Admittedly, there will be days when I cannot send a postcard, however, I will write one each day regardless of when I can actually send it.  Therefore, some days, several postcards will be sent; but they will each include a date and number, which will prevent any confusion.

And with that, I will now display the first cluster of postcards (I began this project a little over a month ago) in their chronological order.  Over the next few days, I'll continue to post clusters of them until they're current, thereupon posting one per day (unless, as I previously mentioned, I don't get a chance to send one on any given day).  So be sure to tune-in here routinely for the latest postcard.

=============================================


5/22/11
#1
Dear E,

The world was supposed to end yesterday, and what better way to depart than with your fingers sifting my hair.
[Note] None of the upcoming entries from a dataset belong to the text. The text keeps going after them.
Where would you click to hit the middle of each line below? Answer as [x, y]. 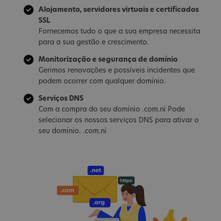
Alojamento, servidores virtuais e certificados [119, 10]
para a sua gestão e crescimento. [94, 43]
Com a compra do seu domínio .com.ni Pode [112, 110]
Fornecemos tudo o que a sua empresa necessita [119, 32]
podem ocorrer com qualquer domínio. [102, 82]
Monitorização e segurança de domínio [108, 60]
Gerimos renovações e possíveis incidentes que [117, 71]
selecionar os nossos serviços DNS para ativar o [119, 120]
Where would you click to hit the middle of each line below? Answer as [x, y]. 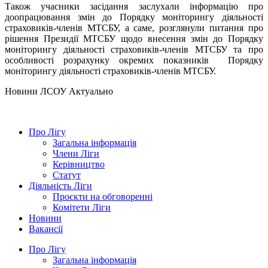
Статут [67, 175]
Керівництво [79, 164]
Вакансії [46, 229]
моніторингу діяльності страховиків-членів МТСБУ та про [134, 49]
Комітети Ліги [82, 207]
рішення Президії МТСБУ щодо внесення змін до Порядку [134, 38]
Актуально [91, 91]
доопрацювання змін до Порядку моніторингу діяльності [134, 17]
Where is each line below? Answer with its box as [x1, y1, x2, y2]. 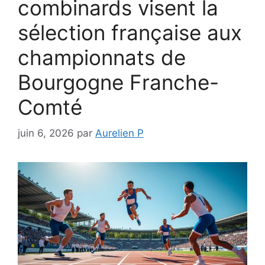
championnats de [18, 44, 186, 70]
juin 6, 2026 [18, 127, 74, 140]
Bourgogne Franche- [18, 69, 219, 95]
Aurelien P [95, 127, 144, 140]
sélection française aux [18, 20, 242, 45]
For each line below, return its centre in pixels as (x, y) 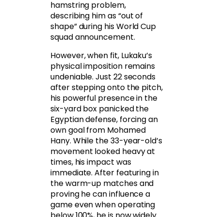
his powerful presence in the (104, 98)
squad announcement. (93, 37)
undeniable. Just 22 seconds (103, 77)
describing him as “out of (97, 16)
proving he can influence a (101, 194)
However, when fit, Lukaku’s (101, 56)
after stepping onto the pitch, (107, 88)
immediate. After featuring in (105, 173)
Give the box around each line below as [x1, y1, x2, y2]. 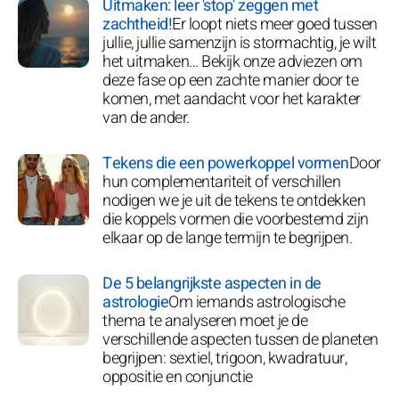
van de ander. [102, 105, 190, 130]
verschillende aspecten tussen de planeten [102, 327, 379, 352]
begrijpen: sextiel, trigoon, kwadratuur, [102, 346, 346, 370]
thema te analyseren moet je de [102, 308, 307, 333]
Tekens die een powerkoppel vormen [102, 151, 349, 175]
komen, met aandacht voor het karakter [102, 86, 361, 111]
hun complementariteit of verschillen [102, 169, 340, 194]
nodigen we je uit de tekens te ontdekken [102, 188, 365, 213]
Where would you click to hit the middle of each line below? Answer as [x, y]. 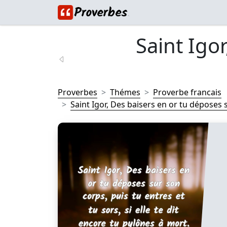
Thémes [125, 92]
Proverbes [78, 92]
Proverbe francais [187, 92]
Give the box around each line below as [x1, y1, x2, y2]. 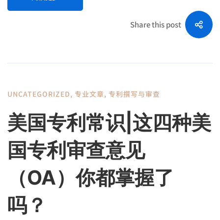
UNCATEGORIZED [7, 88, 70, 99]
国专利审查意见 [7, 137, 145, 162]
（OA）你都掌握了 [7, 165, 174, 190]
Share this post [130, 19, 181, 29]
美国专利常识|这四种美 [7, 110, 211, 135]
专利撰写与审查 [109, 88, 160, 99]
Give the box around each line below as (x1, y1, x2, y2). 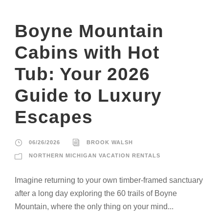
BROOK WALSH (87, 139, 133, 145)
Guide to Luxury (15, 85, 162, 106)
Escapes (15, 107, 93, 127)
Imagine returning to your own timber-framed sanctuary (15, 175, 203, 184)
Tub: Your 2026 (15, 64, 150, 84)
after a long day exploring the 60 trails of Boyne (15, 189, 177, 197)
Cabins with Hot (15, 42, 159, 63)
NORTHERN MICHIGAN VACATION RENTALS (29, 152, 160, 158)
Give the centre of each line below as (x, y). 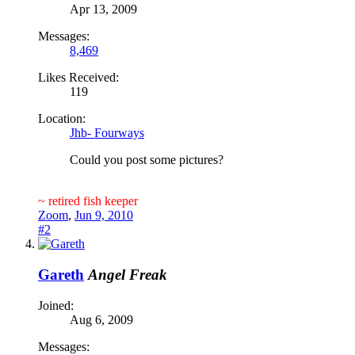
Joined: (56, 305)
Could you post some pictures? (147, 160)
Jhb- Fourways (107, 133)
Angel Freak (128, 274)
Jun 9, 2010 (104, 216)
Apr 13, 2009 (103, 10)
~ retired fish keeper (88, 201)
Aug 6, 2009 (101, 319)
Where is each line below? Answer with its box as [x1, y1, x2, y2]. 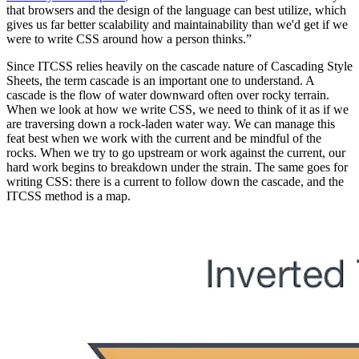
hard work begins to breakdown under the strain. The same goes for [6, 160, 348, 175]
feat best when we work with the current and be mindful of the [6, 131, 321, 146]
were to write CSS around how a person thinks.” [6, 32, 252, 46]
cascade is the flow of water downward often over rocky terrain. [6, 88, 329, 103]
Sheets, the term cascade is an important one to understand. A [6, 74, 314, 88]
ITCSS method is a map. [6, 189, 131, 204]
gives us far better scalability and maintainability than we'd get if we [6, 18, 348, 32]
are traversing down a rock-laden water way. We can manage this [6, 117, 335, 131]
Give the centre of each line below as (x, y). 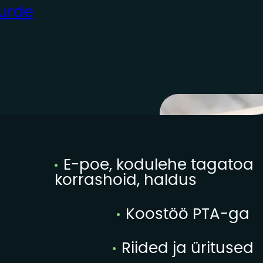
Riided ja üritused (185, 248)
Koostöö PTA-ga (185, 214)
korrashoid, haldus (126, 180)
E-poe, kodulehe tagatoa (157, 165)
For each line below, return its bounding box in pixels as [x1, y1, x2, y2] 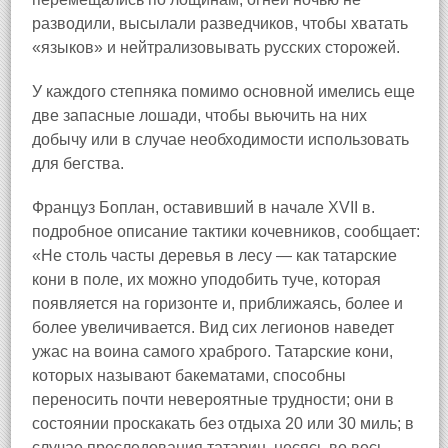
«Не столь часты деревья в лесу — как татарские [32, 247, 397, 264]
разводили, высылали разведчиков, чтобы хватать [32, 15, 408, 32]
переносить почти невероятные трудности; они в [32, 391, 394, 408]
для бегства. [32, 155, 124, 172]
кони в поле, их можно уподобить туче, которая [32, 271, 381, 288]
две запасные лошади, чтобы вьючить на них [32, 107, 367, 124]
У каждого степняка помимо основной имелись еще [32, 83, 415, 100]
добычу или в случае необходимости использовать [32, 131, 409, 148]
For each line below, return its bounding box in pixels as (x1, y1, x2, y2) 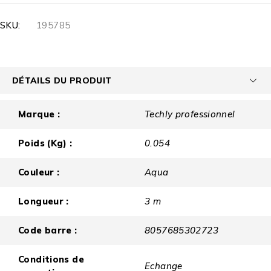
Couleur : (18, 166, 60, 178)
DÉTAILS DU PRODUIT (12, 75, 112, 86)
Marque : (18, 108, 60, 120)
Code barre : (18, 224, 77, 237)
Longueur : (18, 195, 69, 207)
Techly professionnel (145, 108, 235, 120)
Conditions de (18, 253, 84, 266)
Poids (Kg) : (18, 137, 73, 149)
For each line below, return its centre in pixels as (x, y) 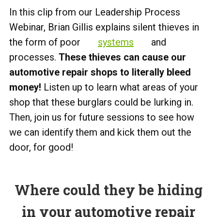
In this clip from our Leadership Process (95, 12)
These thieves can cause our (122, 57)
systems (116, 42)
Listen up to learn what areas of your (120, 87)
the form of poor (46, 42)
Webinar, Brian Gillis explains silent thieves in (104, 27)
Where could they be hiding (108, 190)
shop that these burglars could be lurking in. (101, 102)
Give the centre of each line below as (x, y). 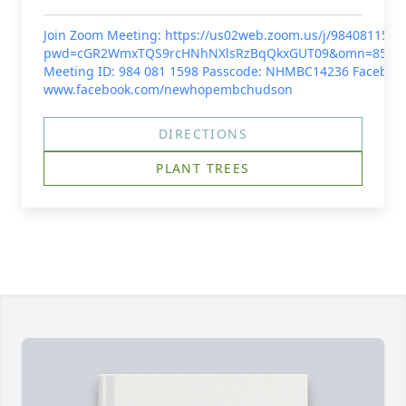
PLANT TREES (203, 168)
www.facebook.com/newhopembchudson (168, 89)
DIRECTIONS (203, 134)
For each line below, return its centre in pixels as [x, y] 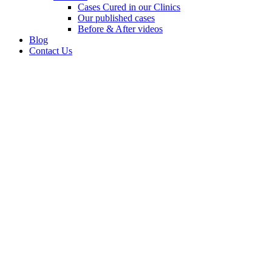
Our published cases [116, 18]
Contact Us [51, 51]
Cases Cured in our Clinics [129, 7]
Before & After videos [120, 29]
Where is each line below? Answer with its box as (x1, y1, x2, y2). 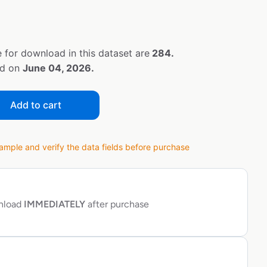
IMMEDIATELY (21, 198, 85, 210)
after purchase (85, 198, 149, 210)
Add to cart (10, 99, 61, 111)
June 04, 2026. (23, 62, 94, 74)
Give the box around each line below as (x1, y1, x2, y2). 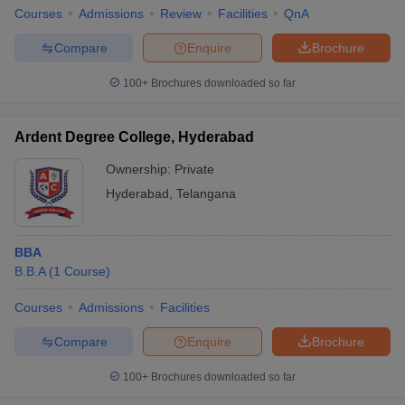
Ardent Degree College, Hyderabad (14, 129, 254, 145)
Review (160, 6, 202, 21)
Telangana (176, 186, 236, 201)
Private (174, 162, 214, 176)
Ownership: (106, 162, 174, 176)
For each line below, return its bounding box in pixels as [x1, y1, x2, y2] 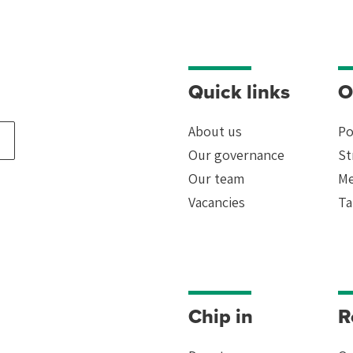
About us [188, 121, 242, 140]
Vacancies [188, 192, 245, 211]
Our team [188, 169, 244, 188]
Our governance [188, 145, 284, 164]
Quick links [188, 76, 290, 106]
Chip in [188, 301, 253, 331]
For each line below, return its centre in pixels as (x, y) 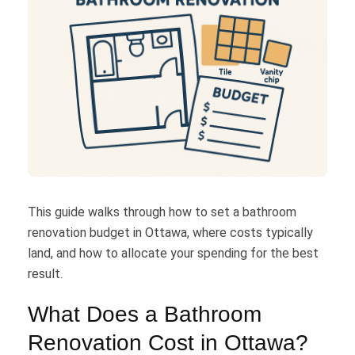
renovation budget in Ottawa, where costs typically (170, 233)
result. (45, 274)
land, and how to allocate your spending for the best (173, 254)
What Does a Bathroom (145, 315)
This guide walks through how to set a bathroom (162, 212)
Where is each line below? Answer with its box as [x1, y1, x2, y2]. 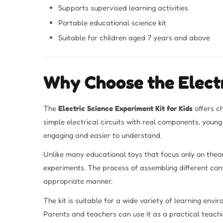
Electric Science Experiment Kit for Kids [58, 103, 193, 113]
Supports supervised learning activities [58, 3, 188, 13]
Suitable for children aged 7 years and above [58, 33, 210, 43]
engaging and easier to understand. [43, 130, 162, 140]
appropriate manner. [43, 176, 112, 186]
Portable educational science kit [58, 18, 166, 28]
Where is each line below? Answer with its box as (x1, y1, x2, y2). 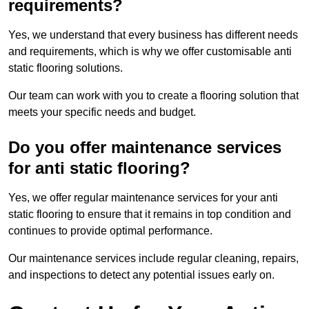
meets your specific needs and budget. (8, 106, 196, 119)
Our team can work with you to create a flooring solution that (8, 90, 299, 102)
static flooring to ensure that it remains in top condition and (8, 208, 291, 221)
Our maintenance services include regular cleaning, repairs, (8, 252, 299, 265)
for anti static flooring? (8, 159, 190, 178)
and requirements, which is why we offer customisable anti (8, 46, 292, 58)
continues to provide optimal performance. (8, 225, 212, 237)
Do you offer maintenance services (8, 138, 281, 157)
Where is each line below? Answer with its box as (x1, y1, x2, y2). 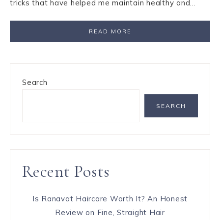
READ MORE (88, 28, 132, 35)
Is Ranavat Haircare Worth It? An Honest (32, 193, 188, 203)
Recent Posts (22, 161, 110, 182)
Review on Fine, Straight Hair (55, 207, 165, 217)
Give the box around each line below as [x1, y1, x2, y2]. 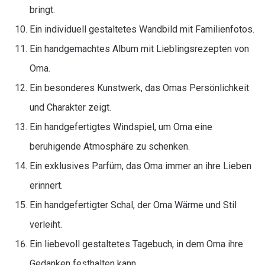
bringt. [30, 4, 55, 15]
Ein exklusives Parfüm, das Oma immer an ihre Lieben [30, 160, 251, 172]
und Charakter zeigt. [30, 102, 111, 113]
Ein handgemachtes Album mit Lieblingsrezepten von [30, 43, 249, 54]
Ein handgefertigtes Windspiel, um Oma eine [30, 121, 212, 132]
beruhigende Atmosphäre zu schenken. [30, 141, 190, 152]
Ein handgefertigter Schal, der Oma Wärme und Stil [30, 199, 237, 211]
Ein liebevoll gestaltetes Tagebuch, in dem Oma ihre [30, 238, 243, 250]
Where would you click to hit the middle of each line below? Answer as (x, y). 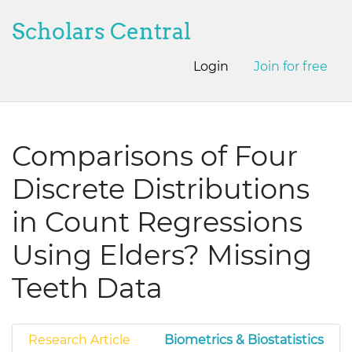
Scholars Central (101, 31)
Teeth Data (87, 288)
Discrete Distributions (161, 189)
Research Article (79, 340)
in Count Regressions (157, 222)
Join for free (291, 66)
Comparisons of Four (155, 156)
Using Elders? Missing (162, 255)
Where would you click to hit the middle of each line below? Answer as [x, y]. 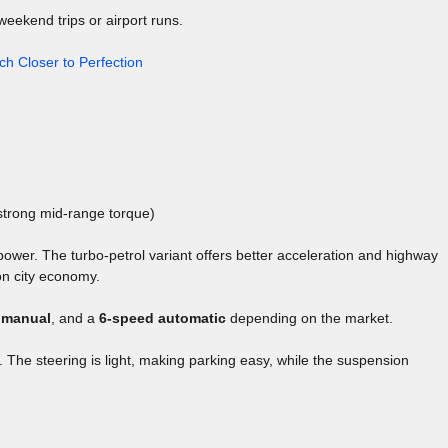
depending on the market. [309, 318]
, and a [75, 318]
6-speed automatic [162, 318]
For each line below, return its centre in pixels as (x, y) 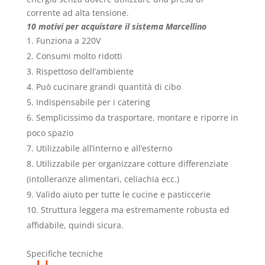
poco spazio (50, 133)
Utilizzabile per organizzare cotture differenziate (132, 164)
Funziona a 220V (68, 41)
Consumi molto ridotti (79, 56)
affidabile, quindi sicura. (75, 225)
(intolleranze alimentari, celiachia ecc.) (103, 179)
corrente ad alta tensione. (77, 13)
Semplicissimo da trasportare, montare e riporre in (137, 118)
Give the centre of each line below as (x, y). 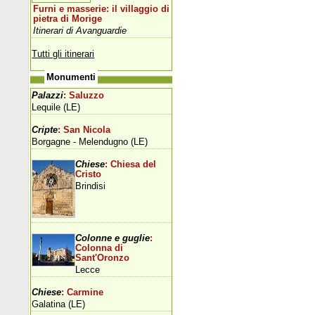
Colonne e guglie (113, 238)
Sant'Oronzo (103, 258)
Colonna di (99, 248)
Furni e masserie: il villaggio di (102, 9)
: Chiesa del (131, 164)
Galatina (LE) (59, 304)
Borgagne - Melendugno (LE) (90, 141)
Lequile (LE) (56, 107)
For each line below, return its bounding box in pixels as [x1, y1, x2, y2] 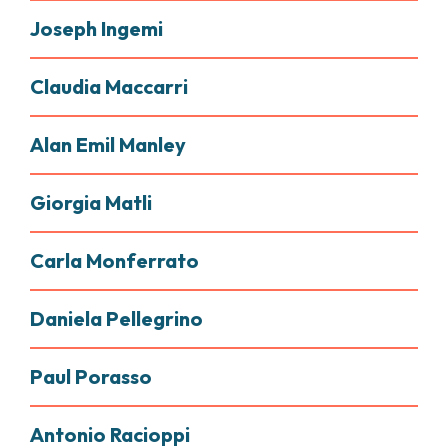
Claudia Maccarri [30, 74, 188, 99]
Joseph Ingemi [30, 16, 163, 41]
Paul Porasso [30, 364, 152, 389]
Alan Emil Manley [30, 132, 186, 157]
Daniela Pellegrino [30, 306, 203, 331]
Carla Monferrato [30, 248, 199, 273]
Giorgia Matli [30, 190, 152, 215]
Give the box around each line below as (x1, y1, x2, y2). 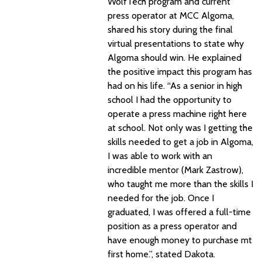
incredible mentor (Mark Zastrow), (108, 164, 243, 175)
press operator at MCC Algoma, (108, 10, 234, 21)
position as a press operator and (108, 220, 237, 232)
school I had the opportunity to (108, 94, 232, 105)
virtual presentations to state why (108, 38, 244, 49)
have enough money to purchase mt (108, 235, 252, 246)
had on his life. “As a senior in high (108, 80, 242, 91)
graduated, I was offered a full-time (108, 206, 251, 218)
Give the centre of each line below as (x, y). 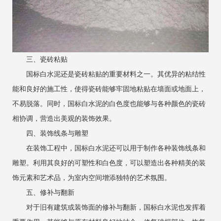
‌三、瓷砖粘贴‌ (40, 59)
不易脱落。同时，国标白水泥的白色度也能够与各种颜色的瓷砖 (109, 104)
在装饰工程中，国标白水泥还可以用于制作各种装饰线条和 (109, 148)
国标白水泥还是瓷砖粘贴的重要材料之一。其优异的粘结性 (109, 74)
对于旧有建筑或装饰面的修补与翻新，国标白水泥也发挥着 (109, 207)
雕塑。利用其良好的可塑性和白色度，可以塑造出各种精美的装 (109, 163)
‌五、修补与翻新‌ (43, 192)
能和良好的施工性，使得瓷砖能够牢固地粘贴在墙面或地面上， (109, 89)
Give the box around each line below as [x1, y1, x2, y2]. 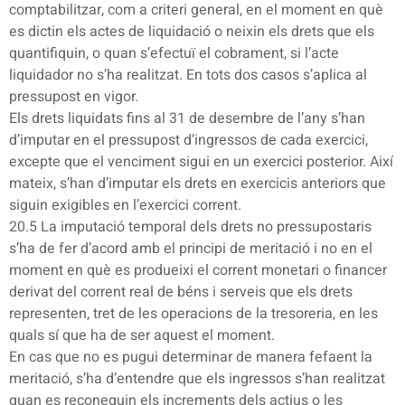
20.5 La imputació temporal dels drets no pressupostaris [9, 215, 372, 238]
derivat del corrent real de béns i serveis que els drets [9, 280, 353, 303]
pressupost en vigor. [9, 85, 138, 108]
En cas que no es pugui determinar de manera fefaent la [9, 345, 372, 368]
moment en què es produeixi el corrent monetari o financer [9, 259, 387, 281]
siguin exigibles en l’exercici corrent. [9, 193, 241, 216]
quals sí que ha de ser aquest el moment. [9, 324, 275, 346]
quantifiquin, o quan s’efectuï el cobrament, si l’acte [9, 42, 339, 64]
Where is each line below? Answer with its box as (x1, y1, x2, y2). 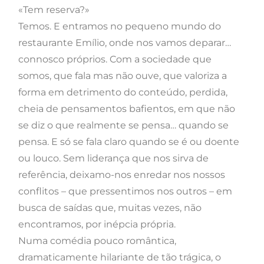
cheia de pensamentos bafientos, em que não (18, 103, 235, 115)
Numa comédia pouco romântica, (18, 235, 176, 247)
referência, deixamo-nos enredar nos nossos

I’ve mentioned that, quite often, I manage to expand the minutes between fingers and hair into alternate realities. Friday night was a great universe. I can’t wait for the eve of next year’s apocalypse.



5/23/11

#2
Dear E,
The drugstore no longer carries the poison Romeo used. Shakespeare didn’t respond to my Ouija-board request. So I guess I’m stuck with taking shots of Drain-O for now. Earlier today, I heard someone say this in a song: “I’m feeling out of bounds. I’m running out of time. I know there’s no such thing as either of them, but it doesn’t make it me feel any better.” After hearing someone else express these thoughts, I feel better.


5/24/11
#3
Dear E,
When I dropped by my parents’ house last night, I opened the pantry to discover that, apparently, my dad had also planned for the rapture. While everyone ransacked the grocery store for water and other necessities, my dad grabbed all the salsa he could. I told him he was smart for thinking fat-free; in the new world, everyone will be thin. However, dismay gripped him when I asked, "Where are the chips?" He scoured the kitchen until he saw me holding up a fork. He shrugged, took it from my hand, and said, "At least we have no choice."


5/25/11
#4
Dear E,
Greetings from Joplin, Missouri! I met some people at a local general store and soon we got real close. As we huddled below ground in the storm-cellar, we waited for the tornado to eat us. You’d be surprised by just how quiet people are when terror rattles a foundation. Since the cellar was pitch-black, my ears sharpened, and that’s when I heard the person next to me say, "I love you." But I’m not sure if his lover heard him because the wind was so loud.


5/26/11
#5
Dear E,
Today, I woke up with panic. Somewhere amidst last night’s dreams, I developed a taste-aversion to everything. I ate something chemically from my childhood; it was in a canister. This morning, I thought I would never eat again. Then, I thought of you telling me you want me to glide my tongue up-and-down and side-to-side between your asshole and your clit until you’re about to cum because this would make the sex much more fulfilling. Fuck-off, panic. I got a hungry shuttle.


5/27/11
#6
Dear E,
The lady working the front desk at the library refused my entry because I was holding a large iced-coffee that I purchased 5 minutes prior to arriving. "Should I stand over here and chug it?" I asked. She said, "You can drink it in that room—wait, no you can’t; it’s locked." "Well then," I said, "maybe you can unscrew my skull and just dump the coffee onto my brain so it saturates and I’ll get goosebumps and feel high." "Oh my," she said. Anyhow, I chugged the coffee. Then I found a cubicle, sat down, and lit a cigarette.

Friday, May 6, 2011

Me As Reality-TV

Hello, dear blog, it's been a while.  Oh how I've missed you!  You'll be glad to know that I'm back now, a little bit dumber, a lot wiser, and just as pensive as ever.  But before I embark on posting new contemplations, I thought I'd share an artifact I found in a recent excavation of my email archives -- because what better way to celebrate newness than by revisiting past perspective?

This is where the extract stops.